Dog Meat : Far from Lucky

The days just before Chinese New Year are busy for a Thai man who calls himself Mr T.
Mr T works partly as an undercover agent in Thailand's north east and across the Mekong in Laos, to detect illegal shipments of dogs. Up to 2,000 dogs a month are shipped to Vietnam through Laos, bound for dog meat restaurants.
Demand rises at Chinese New Year, because dog meat is considered "lucky."
But there is more to the dog meat trade than cultural attitudes towards consuming dogs. Activists like John Dalley, co-founder of the Soi Dogs Foundation in Thailand, say it's a public health issue.
Mr Dalley maintains that while the horrific abuse of dogs in the course of the trade is well known, even more critical are the public health implications. In 2008 for instance, dog meat was linked to a cholera outbreak in Vietnam.
The cross-border transport, and slaughter and storage of dogs and their meat is unregulated and unhygienic and the dogs sometimes escape.
You need a license and certificates to transport live animals across international borders but the dog runners do not have these.
I asked the opinion of Bangkok-based Dr Subhash Morzaria, from the Emergency Centre for Transboundary Animal Disease, of the Food and Agriculure Organisation.
He replied by email : "Any animals that are transported need to be certified healthy by a qualified veterinarian. There are also welfare standards that need to be observed so that there is no unnecessary suffering."
Dr Morzaria said he did not know of studies that provide quantifiable figures on the transmission of diseases related to the dog meat trade.
But "if dogs are sick or carriers of some pathogens, there is a risk of these pathogens being transported to other provinces and countries," he wrote.
One viral disease that can be spread to humans if an infected dog bites someone is rabies. ''A dog may sometimes be incubating the disease without clinical signs and later on arrival may develop clinical signs and may be dangerous to humans," Dr Morzaria wrote.
People can also get disease from contact with sick animals or eating undercooked dog meat.
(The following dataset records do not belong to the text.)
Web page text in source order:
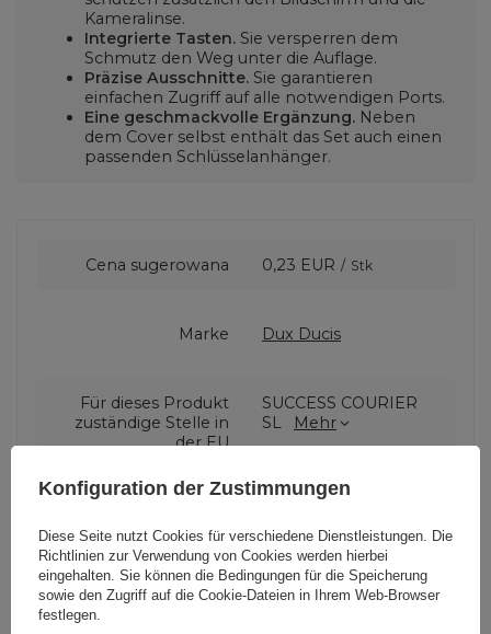
Kameralinse.
Integrierte Tasten. Sie versperren dem
Schmutz den Weg unter die Auflage.
Präzise Ausschnitte. Sie garantieren
einfachen Zugriff auf alle notwendigen Ports.
Eine geschmackvolle Ergänzung. Neben
dem Cover selbst enthält das Set auch einen
passenden Schlüsselanhänger.
Cena sugerowana 0,23 EUR / Stk
Marke Dux Ducis
Für dieses Produkt
zuständige Stelle in
der EU
SUCCESS COURIER
SL
Mehr
Serie Dux Ducis Hivo
Konfiguration der Zustimmungen
Diese Seite nutzt Cookies für verschiedene Dienstleistungen. Die
Richtlinien zur Verwendung von Cookies werden hierbei
eingehalten. Sie können die Bedingungen für die Speicherung
sowie den Zugriff auf die Cookie-Dateien in Ihrem Web-Browser
festlegen.

"There are also a number of bacterial infections caused by Compylobacter, Salmonella and E. Coli and Leptospira that can cause diarrhoea, fever and other toxic syndromes," he added. "A number of parasitic infections may cause meningitis, diarrhea, and skin lesions."
What's more, dogs can also pass on cryptosporidia, a protozoan parasite, which may cause severe disease in humans that are immuno-compromised, he said.
According to the Soi Dog Foundation, studies have demonstrated a high positive incidence of rabies virus antigen in dogs taken to slaughterhouses, restaurants and markets in China, Vietnam and Indonesia.
The World Health Organisation said in an email: ''There is no doubt that illegal dog trade is a potential source of rabies in the dog eating community in Vietnam.''
Mr Dalley is calling for an international or regional conference on the public health aspects of the dog meat trade.
Among other things, the Foundation donates between 400,000 to 500,000 Baht per month (S$16,600 to S$ 21,000) for the upkeep of some 3,000 dogs in five government-run shelters strapped for cash.
If luck has anything to do with dog meat, it probably applies only to the dogs in the shelters, rescued from a fate on a plate.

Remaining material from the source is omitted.